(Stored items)
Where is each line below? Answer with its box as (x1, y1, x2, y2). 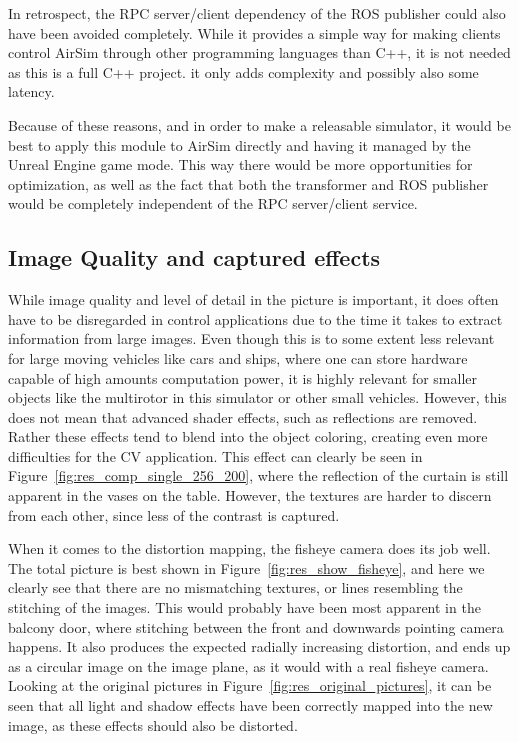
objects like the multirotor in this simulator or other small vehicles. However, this (8, 387, 507, 408)
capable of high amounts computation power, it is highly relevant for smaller (8, 367, 478, 388)
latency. (8, 81, 55, 102)
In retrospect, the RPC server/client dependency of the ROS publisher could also (8, 3, 506, 23)
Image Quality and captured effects (8, 242, 381, 273)
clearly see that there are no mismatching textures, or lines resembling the (8, 577, 463, 598)
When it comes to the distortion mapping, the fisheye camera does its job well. (8, 538, 491, 559)
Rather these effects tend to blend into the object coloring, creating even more (8, 426, 488, 447)
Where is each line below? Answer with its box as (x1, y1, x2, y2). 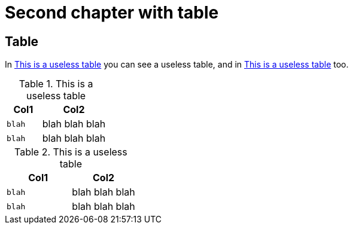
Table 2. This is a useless (14, 146, 127, 158)
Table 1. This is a (19, 78, 93, 90)
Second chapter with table (5, 2, 219, 23)
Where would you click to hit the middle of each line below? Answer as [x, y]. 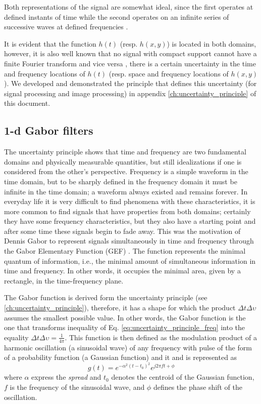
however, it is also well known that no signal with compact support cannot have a [130, 53]
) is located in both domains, [212, 43]
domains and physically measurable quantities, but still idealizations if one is [123, 161]
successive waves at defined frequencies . [66, 27]
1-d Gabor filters [49, 130]
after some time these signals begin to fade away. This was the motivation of [122, 231]
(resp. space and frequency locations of [169, 73]
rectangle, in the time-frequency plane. [64, 280]
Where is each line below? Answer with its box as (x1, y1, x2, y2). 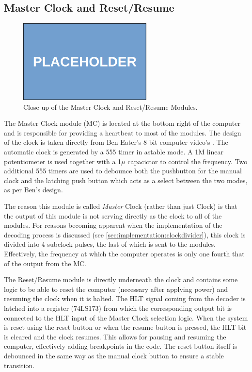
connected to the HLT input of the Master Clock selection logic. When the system (4, 312, 248, 322)
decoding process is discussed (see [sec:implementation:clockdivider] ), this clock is (4, 229, 246, 239)
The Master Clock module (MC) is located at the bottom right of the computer (4, 118, 240, 128)
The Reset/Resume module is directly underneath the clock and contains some (4, 274, 238, 285)
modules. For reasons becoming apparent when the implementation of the (4, 220, 222, 230)
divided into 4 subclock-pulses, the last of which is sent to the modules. (4, 239, 216, 249)
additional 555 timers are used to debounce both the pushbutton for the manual (4, 166, 242, 176)
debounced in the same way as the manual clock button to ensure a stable (4, 350, 224, 360)
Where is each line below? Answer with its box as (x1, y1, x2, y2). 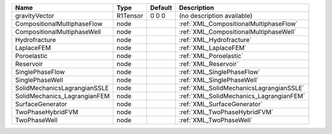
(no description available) (179, 12, 253, 20)
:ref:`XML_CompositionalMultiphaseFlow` (179, 20, 298, 28)
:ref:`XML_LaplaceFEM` (179, 43, 247, 52)
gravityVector (15, 12, 55, 20)
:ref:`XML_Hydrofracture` (179, 35, 252, 44)
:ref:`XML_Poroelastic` (179, 52, 243, 60)
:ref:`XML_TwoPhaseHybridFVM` (179, 108, 274, 116)
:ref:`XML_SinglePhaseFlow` (179, 68, 261, 76)
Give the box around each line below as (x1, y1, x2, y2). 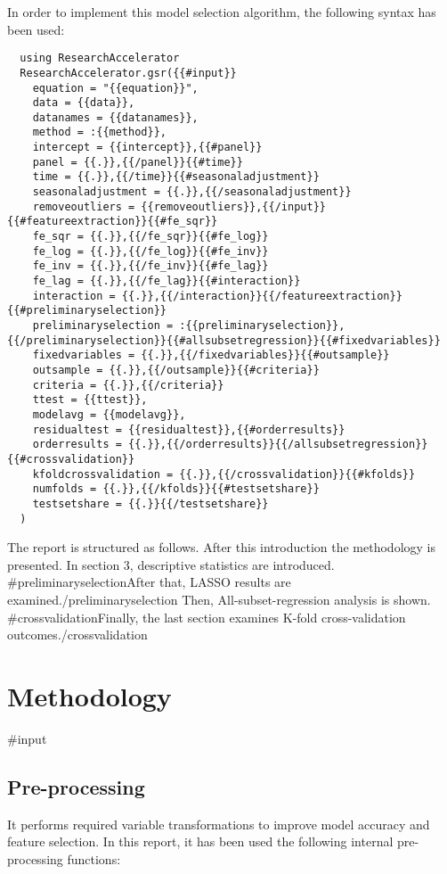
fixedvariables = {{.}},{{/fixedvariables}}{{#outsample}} (32, 349, 390, 362)
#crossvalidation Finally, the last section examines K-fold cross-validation (7, 607, 406, 626)
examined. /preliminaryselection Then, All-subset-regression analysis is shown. (7, 590, 431, 608)
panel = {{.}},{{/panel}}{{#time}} (32, 155, 243, 169)
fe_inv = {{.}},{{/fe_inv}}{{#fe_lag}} (32, 260, 269, 273)
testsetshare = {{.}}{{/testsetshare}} (32, 497, 269, 510)
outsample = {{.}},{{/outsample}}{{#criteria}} (32, 363, 320, 376)
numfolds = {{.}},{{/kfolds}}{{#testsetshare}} (32, 482, 320, 496)
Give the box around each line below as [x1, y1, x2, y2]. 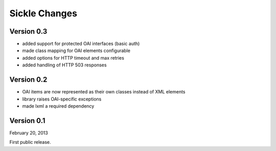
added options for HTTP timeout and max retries [22, 55, 125, 61]
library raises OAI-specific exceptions [22, 96, 102, 102]
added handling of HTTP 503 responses [22, 62, 107, 68]
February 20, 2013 [9, 130, 48, 136]
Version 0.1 [9, 116, 45, 125]
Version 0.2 [9, 75, 48, 84]
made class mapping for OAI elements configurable [22, 47, 130, 54]
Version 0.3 [9, 27, 48, 36]

**Task details:**
Scan the lines above for "The Reset/Resume module" and for "divided into 4". Repeat exactly the line holding each of them and every line in between.

**Finished task:**
The Reset/Resume module is directly underneath the clock and contains some (4, 274, 238, 285)
modules. For reasons becoming apparent when the implementation of the (4, 220, 222, 230)
divided into 4 subclock-pulses, the last of which is sent to the modules. (4, 239, 216, 249)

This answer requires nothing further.